Required action -
Images are not part of the copy; write out the rest of the data exactly as given.

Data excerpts
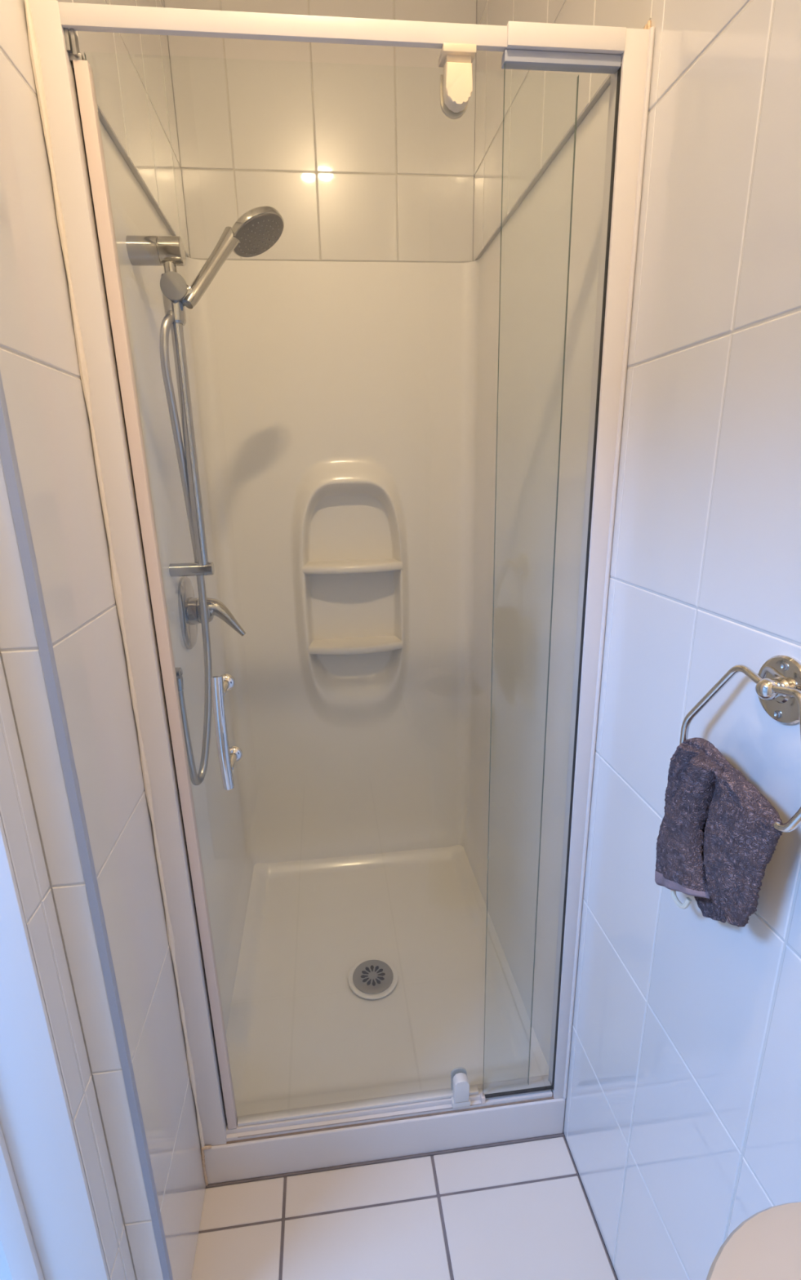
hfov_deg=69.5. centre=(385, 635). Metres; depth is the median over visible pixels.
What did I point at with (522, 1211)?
floor
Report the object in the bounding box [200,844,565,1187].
shower tray
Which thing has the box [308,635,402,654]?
shelf
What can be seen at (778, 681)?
towel ring
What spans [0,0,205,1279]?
wall
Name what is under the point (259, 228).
shower
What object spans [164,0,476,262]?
wall
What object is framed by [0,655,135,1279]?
wall
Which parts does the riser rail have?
slider knob, rail
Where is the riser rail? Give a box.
[125,235,214,577]
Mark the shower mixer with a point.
(188, 605)
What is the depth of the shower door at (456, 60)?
0.90 m
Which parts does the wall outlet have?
plate
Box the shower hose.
[159,310,212,785]
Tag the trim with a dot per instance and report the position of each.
(7, 450)
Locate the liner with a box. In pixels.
[99,84,609,1066]
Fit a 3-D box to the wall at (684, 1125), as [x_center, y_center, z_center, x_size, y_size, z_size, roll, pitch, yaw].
[0.432,-0.194,0.617,0.050,2.960,2.555,-3,16,-6]
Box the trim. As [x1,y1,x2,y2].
[0,370,173,1279]
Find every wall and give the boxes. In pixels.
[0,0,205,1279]
[0,453,163,1279]
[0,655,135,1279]
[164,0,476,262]
[472,0,800,1279]
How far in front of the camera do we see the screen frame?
0.86 m
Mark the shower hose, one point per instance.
(196, 779)
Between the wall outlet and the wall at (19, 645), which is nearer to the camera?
the wall at (19, 645)
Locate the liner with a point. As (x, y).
(344, 413)
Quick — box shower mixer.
[177,576,245,649]
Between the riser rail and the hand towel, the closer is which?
the hand towel
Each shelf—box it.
[302,558,402,573]
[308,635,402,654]
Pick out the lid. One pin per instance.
(766, 1245)
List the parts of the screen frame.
rail, fixed pane
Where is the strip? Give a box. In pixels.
[562,0,665,1142]
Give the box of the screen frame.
[24,0,654,1148]
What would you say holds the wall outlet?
attached to the liner
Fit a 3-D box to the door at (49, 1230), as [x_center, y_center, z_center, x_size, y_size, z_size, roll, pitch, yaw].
[-0.448,0.412,0.292,0.120,2.015,0.800,-3,16,-6]
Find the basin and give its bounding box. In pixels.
[226,844,548,1115]
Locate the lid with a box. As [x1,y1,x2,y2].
[705,1201,800,1279]
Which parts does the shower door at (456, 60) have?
handle, handle mount, handle mount
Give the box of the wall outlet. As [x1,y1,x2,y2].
[175,667,183,691]
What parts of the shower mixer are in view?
wall plate, lever
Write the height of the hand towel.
0.244 m
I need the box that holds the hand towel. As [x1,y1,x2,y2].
[654,737,782,926]
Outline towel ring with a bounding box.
[679,654,800,832]
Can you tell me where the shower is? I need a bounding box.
[182,206,284,309]
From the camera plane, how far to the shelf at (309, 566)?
1.84 m
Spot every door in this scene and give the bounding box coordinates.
[0,814,110,1279]
[72,42,578,1128]
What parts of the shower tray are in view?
drain plate
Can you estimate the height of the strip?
2.960 m
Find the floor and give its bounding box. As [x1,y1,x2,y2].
[0,1132,617,1279]
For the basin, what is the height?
0.044 m

Answer to the problem -
hfov_deg=69.5. centre=(385, 635). Metres; depth is the median over visible pixels.
What did I point at with (522, 1211)?
floor
Report the object in the bounding box [200,844,565,1187].
shower tray
Which thing has the box [308,635,402,654]?
shelf
What can be seen at (778, 681)?
towel ring
What spans [0,0,205,1279]?
wall
Name what is under the point (259, 228).
shower
What object spans [164,0,476,262]?
wall
What object is framed by [0,655,135,1279]?
wall
Which parts does the riser rail have?
slider knob, rail
Where is the riser rail? Give a box.
[125,235,214,577]
Mark the shower mixer with a point.
(188, 605)
What is the depth of the shower door at (456, 60)?
0.90 m
Which parts does the wall outlet have?
plate
Box the shower hose.
[159,310,212,785]
Tag the trim with a dot per instance and report the position of each.
(7, 450)
Locate the liner with a box. In pixels.
[99,84,609,1066]
Fit a 3-D box to the wall at (684, 1125), as [x_center, y_center, z_center, x_size, y_size, z_size, roll, pitch, yaw].
[0.432,-0.194,0.617,0.050,2.960,2.555,-3,16,-6]
Box the trim. As [x1,y1,x2,y2].
[0,370,173,1279]
Find every wall and give the boxes. In pixels.
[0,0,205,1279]
[0,453,163,1279]
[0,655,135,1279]
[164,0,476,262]
[472,0,800,1279]
How far in front of the camera do we see the screen frame?
0.86 m
Mark the shower hose, one point per instance.
(196, 779)
Between the wall outlet and the wall at (19, 645), which is nearer to the camera?
the wall at (19, 645)
Locate the liner with a point. As (x, y).
(344, 413)
Quick — box shower mixer.
[177,576,245,649]
Between the riser rail and the hand towel, the closer is which?
the hand towel
Each shelf—box it.
[302,558,402,573]
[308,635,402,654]
Pick out the lid. One pin per instance.
(766, 1245)
List the parts of the screen frame.
rail, fixed pane
Where is the strip? Give a box. In pixels.
[562,0,665,1142]
Give the box of the screen frame.
[24,0,654,1148]
What would you say holds the wall outlet?
attached to the liner
Fit a 3-D box to the door at (49, 1230), as [x_center, y_center, z_center, x_size, y_size, z_size, roll, pitch, yaw].
[-0.448,0.412,0.292,0.120,2.015,0.800,-3,16,-6]
Find the basin and give its bounding box. In pixels.
[226,844,548,1115]
Locate the lid with a box. As [x1,y1,x2,y2].
[705,1201,800,1279]
Which parts does the shower door at (456, 60) have?
handle, handle mount, handle mount
Give the box of the wall outlet. As [x1,y1,x2,y2].
[175,667,183,691]
What parts of the shower mixer are in view?
wall plate, lever
Write the height of the hand towel.
0.244 m
I need the box that holds the hand towel. As [x1,y1,x2,y2].
[654,737,782,926]
Outline towel ring with a bounding box.
[679,654,800,832]
Can you tell me where the shower is? I need a bounding box.
[182,206,284,309]
From the camera plane, how far to the shelf at (309, 566)?
1.84 m
Spot every door in this scene and give the bounding box coordinates.
[0,814,110,1279]
[72,42,578,1128]
What parts of the shower tray are in view?
drain plate
Can you estimate the height of the strip?
2.960 m
Find the floor and give its bounding box. As [x1,y1,x2,y2].
[0,1132,617,1279]
For the basin, what is the height?
0.044 m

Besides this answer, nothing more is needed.